Carmichael agreed, to Rel’s relief. “He’s the Norman Lear of our time,” he says, a sentiment Lear himself has shared with us. He praises the way Carmichael uses the multi-cam comedy format, which had for a time been considered hokey and antiquated, to meaningfully and provocatively explore cultural, social, and racial issues. (Episodes of the series tackled Cosby, the N-word, police brutality, and black support of Trump, among other topics.)

“I had to do it with him,” Rel says of Carmichael, as we talk at the lobby bar at the Beverly Hilton earlier this summer. “He was going to help make sure this thing was my voice. And that was very important to me.”

Rel centers on a Chicago-based comedian juggling the responsibilities of his career with being a long-distance dad and re-entering the dating pool after his wife has an affair with his barber. It’s that latter bit that’s only “loosely based” on his life—though Rel divorced his wife of eight years in 2016, there was no cheating scandal. They’re on good terms and co-parent their two children, though Rel is spending more and more time in Los Angeles. He also has a child from another relationship.

For Rel, whose on-screen career thus far has involved playing sidekicks, best friends, comic relief, or supporting characters, the fact that this show bears his name and is inspired by his life and perspective is a profound moment. It means his story is worth being centered, not relegated to the sidelines or minimized to punchlines because of how he looks or the way he talks.

“I look at Issa, I look at Donald, I look at Jerrod. I just want to be a part of that group,” Rel says, referring to Insecure creator Issa Rae, Atlanta’s Donald Glover, and Carmichael. But there’s an obvious difference between Rae and Glover’s shows—which are highlights of the comedy auteur boom and single-cam comedies that embrace darker, more dramatic tones—and Rel, a multi-cam sitcom filmed in front of a live studio audience whose raucous laughter punctuates every joke.
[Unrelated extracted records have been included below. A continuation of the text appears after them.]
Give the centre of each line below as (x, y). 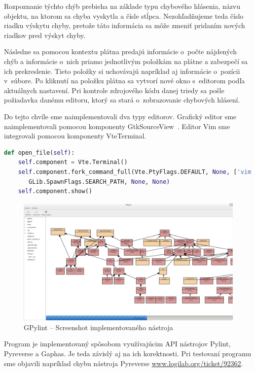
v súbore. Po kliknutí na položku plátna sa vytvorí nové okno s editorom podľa (125, 81)
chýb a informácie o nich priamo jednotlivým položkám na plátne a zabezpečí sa (126, 61)
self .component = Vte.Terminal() (73, 162)
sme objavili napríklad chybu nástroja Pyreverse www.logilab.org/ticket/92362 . (124, 363)
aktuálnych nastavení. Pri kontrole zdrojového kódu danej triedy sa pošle (114, 90)
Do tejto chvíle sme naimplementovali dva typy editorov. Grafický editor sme (120, 116)
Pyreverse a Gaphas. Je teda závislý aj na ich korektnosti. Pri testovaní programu (128, 353)
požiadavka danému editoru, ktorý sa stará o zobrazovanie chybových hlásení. (122, 100)
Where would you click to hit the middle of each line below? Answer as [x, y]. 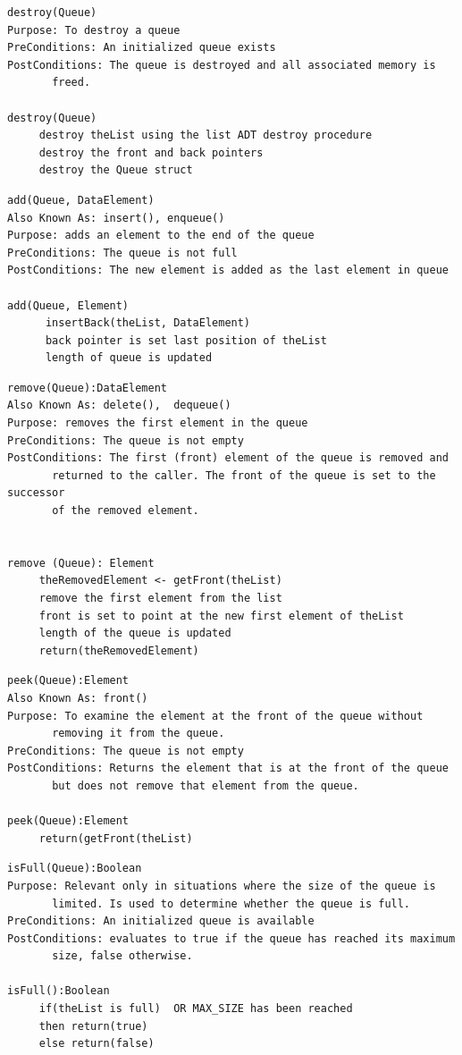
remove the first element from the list [160, 598]
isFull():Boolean [59, 991]
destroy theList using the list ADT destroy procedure [206, 135]
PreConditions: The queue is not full [122, 253]
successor [36, 493]
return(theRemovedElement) [119, 650]
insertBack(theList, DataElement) [148, 323]
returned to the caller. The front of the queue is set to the [244, 475]
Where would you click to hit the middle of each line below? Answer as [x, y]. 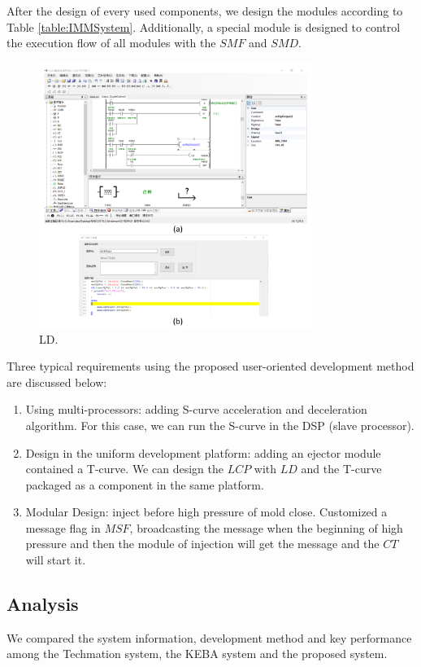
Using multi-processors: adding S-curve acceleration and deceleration [196, 409]
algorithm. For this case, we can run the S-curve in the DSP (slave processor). [220, 425]
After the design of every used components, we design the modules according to [205, 11]
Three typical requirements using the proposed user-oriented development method [210, 366]
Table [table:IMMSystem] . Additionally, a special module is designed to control [204, 26]
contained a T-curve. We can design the [124, 469]
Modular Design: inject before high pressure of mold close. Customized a [206, 512]
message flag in [63, 527]
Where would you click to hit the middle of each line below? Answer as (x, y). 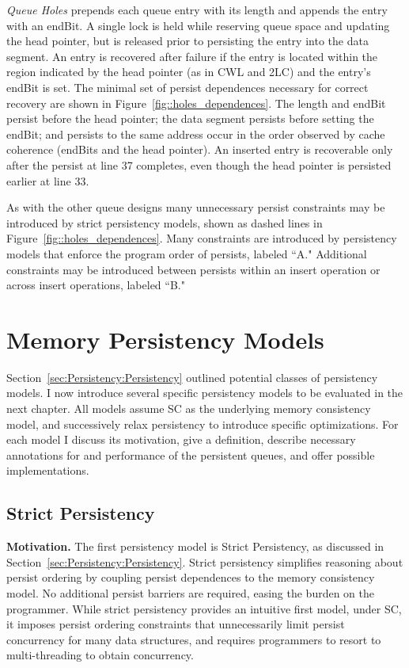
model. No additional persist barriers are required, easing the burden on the (190, 592)
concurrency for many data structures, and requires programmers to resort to (194, 639)
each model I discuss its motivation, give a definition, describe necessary (181, 439)
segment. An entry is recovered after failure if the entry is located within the (192, 56)
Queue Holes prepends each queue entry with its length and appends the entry (197, 10)
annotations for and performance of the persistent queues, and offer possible (191, 454)
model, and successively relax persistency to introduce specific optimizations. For (203, 424)
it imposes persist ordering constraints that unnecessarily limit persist (176, 624)
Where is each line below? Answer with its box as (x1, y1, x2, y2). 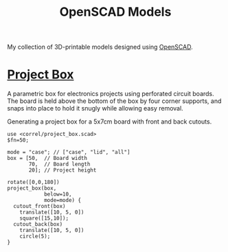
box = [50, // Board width (7, 155, 88, 162)
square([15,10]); (19, 215, 69, 222)
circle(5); (19, 233, 51, 240)
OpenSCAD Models (59, 4, 172, 20)
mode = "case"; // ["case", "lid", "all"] (7, 149, 130, 156)
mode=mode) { (43, 197, 81, 204)
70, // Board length (28, 161, 91, 168)
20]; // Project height (28, 167, 97, 174)
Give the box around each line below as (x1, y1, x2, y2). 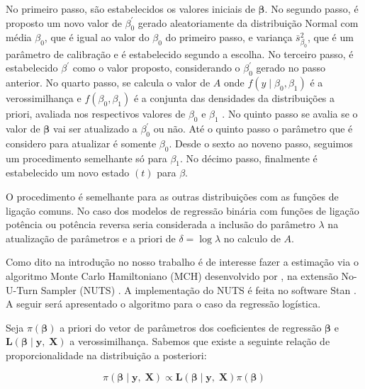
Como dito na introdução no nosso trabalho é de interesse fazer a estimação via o (6, 254, 359, 269)
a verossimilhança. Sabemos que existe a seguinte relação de (69, 334, 330, 349)
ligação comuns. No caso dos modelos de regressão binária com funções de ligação (6, 203, 359, 218)
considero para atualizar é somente (6, 135, 157, 150)
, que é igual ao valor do (44, 30, 150, 45)
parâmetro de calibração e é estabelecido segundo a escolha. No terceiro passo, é (6, 46, 354, 61)
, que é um (308, 30, 354, 45)
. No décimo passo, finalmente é (180, 150, 318, 165)
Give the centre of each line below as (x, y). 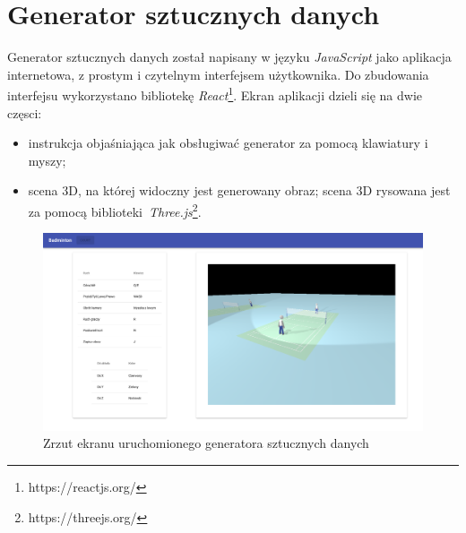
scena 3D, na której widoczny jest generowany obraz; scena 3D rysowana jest (239, 190)
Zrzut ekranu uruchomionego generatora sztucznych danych (206, 443)
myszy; (47, 160)
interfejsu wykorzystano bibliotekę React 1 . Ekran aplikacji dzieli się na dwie (215, 94)
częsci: (25, 112)
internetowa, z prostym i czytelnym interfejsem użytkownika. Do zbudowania (218, 74)
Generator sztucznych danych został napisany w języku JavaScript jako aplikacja (229, 57)
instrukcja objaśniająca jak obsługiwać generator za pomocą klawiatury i (228, 143)
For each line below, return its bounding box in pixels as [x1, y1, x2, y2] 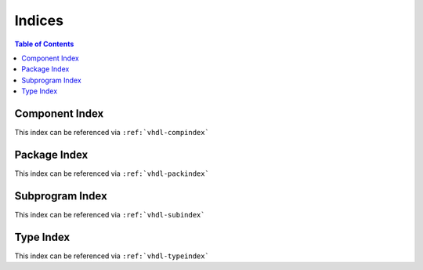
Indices [14, 12, 64, 29]
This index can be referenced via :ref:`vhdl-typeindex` [14, 251, 209, 261]
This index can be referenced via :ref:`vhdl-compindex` [14, 128, 209, 137]
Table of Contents [14, 39, 74, 49]
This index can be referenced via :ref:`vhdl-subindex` [14, 210, 205, 219]
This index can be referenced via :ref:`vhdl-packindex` [14, 169, 209, 178]
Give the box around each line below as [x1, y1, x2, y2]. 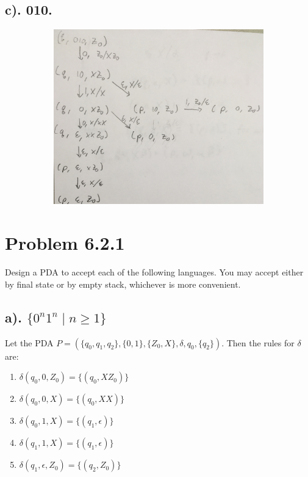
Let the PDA [5, 336, 54, 349]
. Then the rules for [221, 336, 295, 349]
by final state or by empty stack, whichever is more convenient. [5, 277, 241, 290]
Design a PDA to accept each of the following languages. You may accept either [5, 266, 304, 279]
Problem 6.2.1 [5, 230, 125, 255]
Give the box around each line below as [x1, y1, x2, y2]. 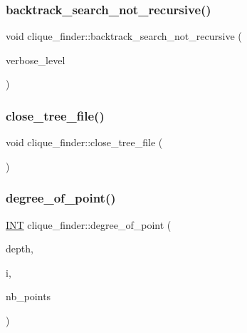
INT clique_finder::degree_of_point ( [6, 217, 172, 232]
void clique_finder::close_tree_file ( [6, 135, 163, 150]
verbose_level [6, 52, 65, 67]
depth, [6, 241, 33, 256]
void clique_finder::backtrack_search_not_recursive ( [6, 29, 242, 43]
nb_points [6, 289, 51, 304]
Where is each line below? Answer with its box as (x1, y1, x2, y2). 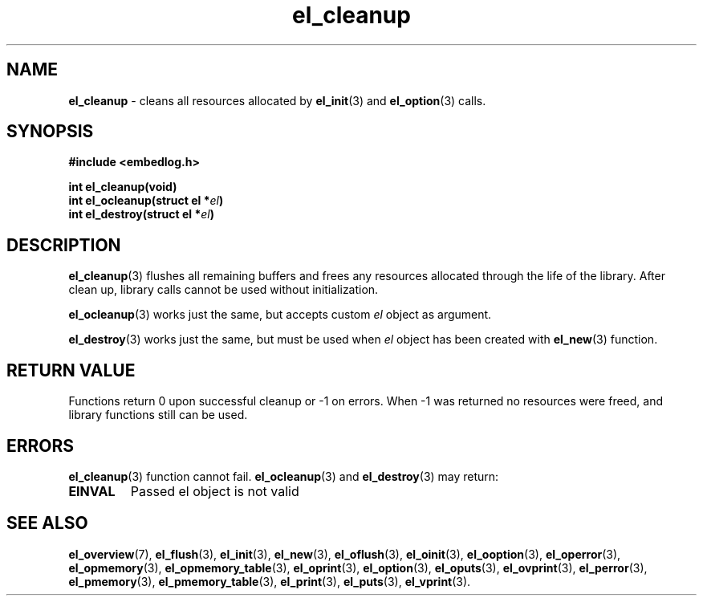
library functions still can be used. (68, 408, 248, 422)
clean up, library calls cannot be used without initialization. (68, 283, 379, 297)
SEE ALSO (6, 513, 88, 534)
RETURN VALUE (6, 360, 136, 380)
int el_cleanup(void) (68, 180, 177, 194)
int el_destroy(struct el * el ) (68, 207, 215, 222)
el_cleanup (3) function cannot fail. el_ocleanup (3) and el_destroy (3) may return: (68, 469, 499, 483)
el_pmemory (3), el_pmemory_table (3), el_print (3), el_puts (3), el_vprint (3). (68, 574, 471, 588)
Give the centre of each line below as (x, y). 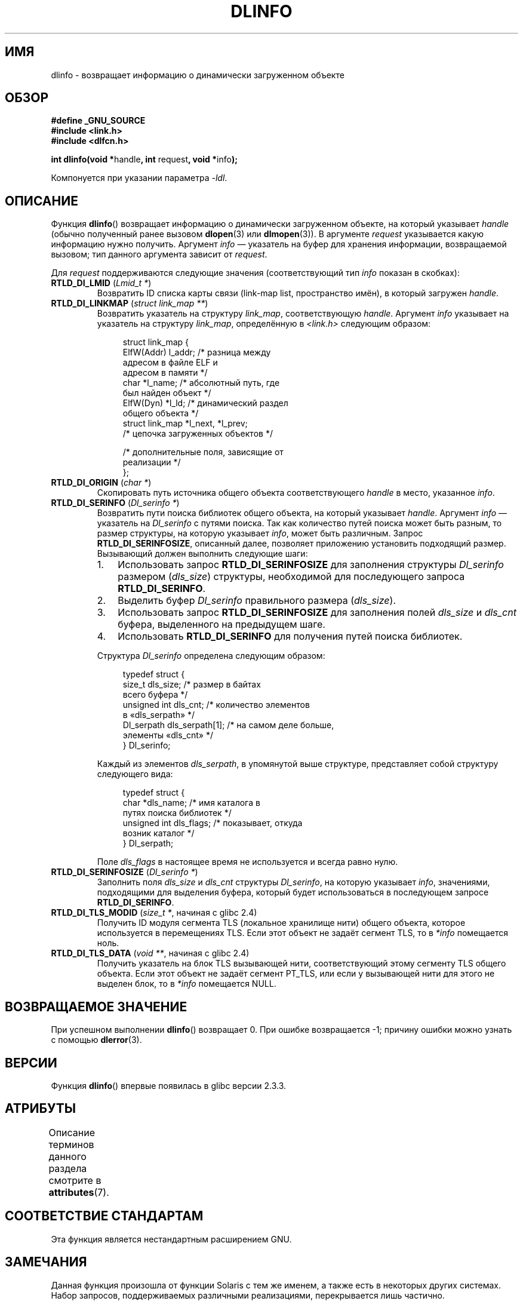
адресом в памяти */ (165, 373)
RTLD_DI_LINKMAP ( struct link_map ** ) (130, 303)
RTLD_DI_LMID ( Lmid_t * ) (101, 283)
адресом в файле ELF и (170, 363)
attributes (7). (79, 1192)
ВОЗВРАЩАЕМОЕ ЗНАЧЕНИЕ (96, 1007)
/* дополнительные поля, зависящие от (203, 452)
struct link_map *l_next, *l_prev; (185, 424)
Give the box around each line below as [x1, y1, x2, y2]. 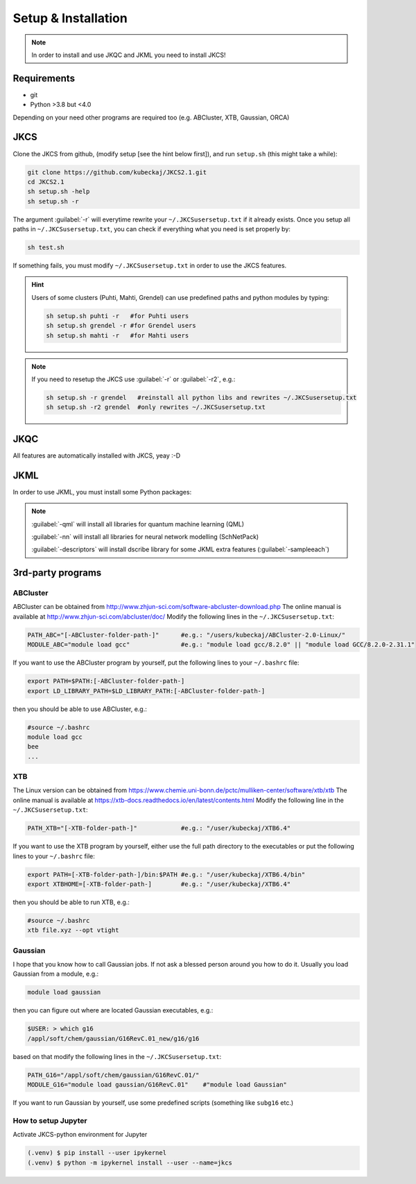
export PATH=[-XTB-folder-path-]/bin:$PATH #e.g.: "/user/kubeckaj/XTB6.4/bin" [27, 870, 306, 878]
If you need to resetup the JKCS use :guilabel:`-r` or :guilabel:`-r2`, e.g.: [31, 375, 236, 383]
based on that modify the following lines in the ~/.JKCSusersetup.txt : [12, 1052, 222, 1060]
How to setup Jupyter [12, 1115, 87, 1125]
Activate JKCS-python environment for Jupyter [12, 1131, 148, 1139]
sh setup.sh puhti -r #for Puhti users [46, 312, 189, 319]
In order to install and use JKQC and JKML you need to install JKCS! [31, 51, 226, 59]
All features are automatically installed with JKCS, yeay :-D [12, 451, 181, 460]
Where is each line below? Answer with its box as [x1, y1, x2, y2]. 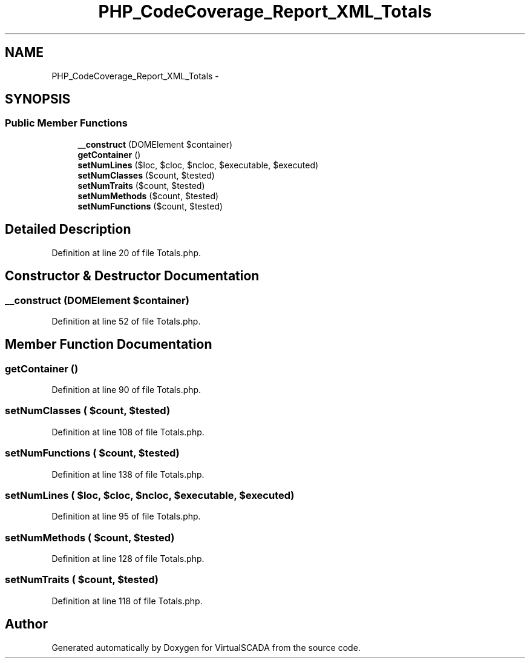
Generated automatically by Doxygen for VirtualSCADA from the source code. [51, 642, 361, 653]
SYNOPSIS [5, 91, 71, 107]
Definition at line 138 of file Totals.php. [51, 469, 204, 480]
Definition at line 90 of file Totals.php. [51, 384, 201, 395]
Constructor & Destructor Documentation [5, 268, 260, 284]
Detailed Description [5, 222, 131, 237]
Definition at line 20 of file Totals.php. [51, 247, 201, 258]
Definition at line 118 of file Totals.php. [51, 595, 203, 606]
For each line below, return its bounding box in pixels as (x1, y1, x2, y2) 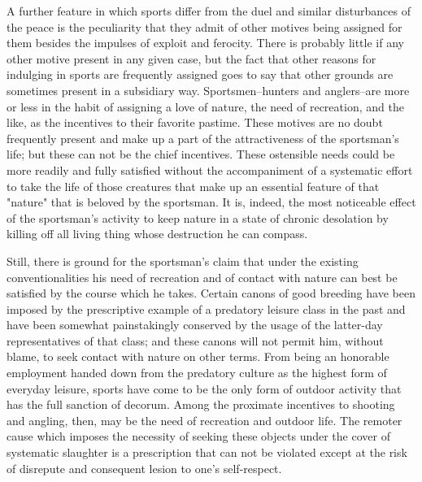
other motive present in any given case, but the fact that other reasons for (7, 50, 376, 67)
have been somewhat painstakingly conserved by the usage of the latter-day (7, 316, 383, 333)
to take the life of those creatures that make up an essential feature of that (7, 177, 380, 194)
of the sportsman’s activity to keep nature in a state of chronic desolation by (7, 209, 389, 226)
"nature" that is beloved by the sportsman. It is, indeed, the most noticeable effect (7, 193, 416, 211)
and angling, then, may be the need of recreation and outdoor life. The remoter (7, 411, 402, 428)
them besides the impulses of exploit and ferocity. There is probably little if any (7, 34, 404, 51)
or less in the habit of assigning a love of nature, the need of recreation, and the (7, 98, 404, 115)

Rel certainly counts among those artists’ contemporaries. Jay Z cast him alongside Rae, Carmichael, Haddish, Atlanta’s Lakeith Stanfield, and Creed’s Tessa Thompson in his “Moonlight” music video parody of Friends, all but coronating them as Black Hollywood’s new class. So then why go for a more throwback multi-cam format instead of following in a similar vein as Rae or Glover, when multi-cam shows tend to have a (not entirely earned) stigma against them as less mature, artistic, or profound?

“More or less the dream side of it, man,” he says. “Watching like Sanford and Sons, The Cosby Show, Different World. I can name Seinfeld, Frasier. I’m a nerd at this. I just wanted that same feel to it.”

Much like Carmichael, with whom any conversation about The Carmichael Show invoked encyclopedic references to classic TV shows and their roles in shaping culture, Rel is a sitcom creator by way of industry scholar and, really, just a TV fan. Now TV’s biggest fan gets to create his own TV show.  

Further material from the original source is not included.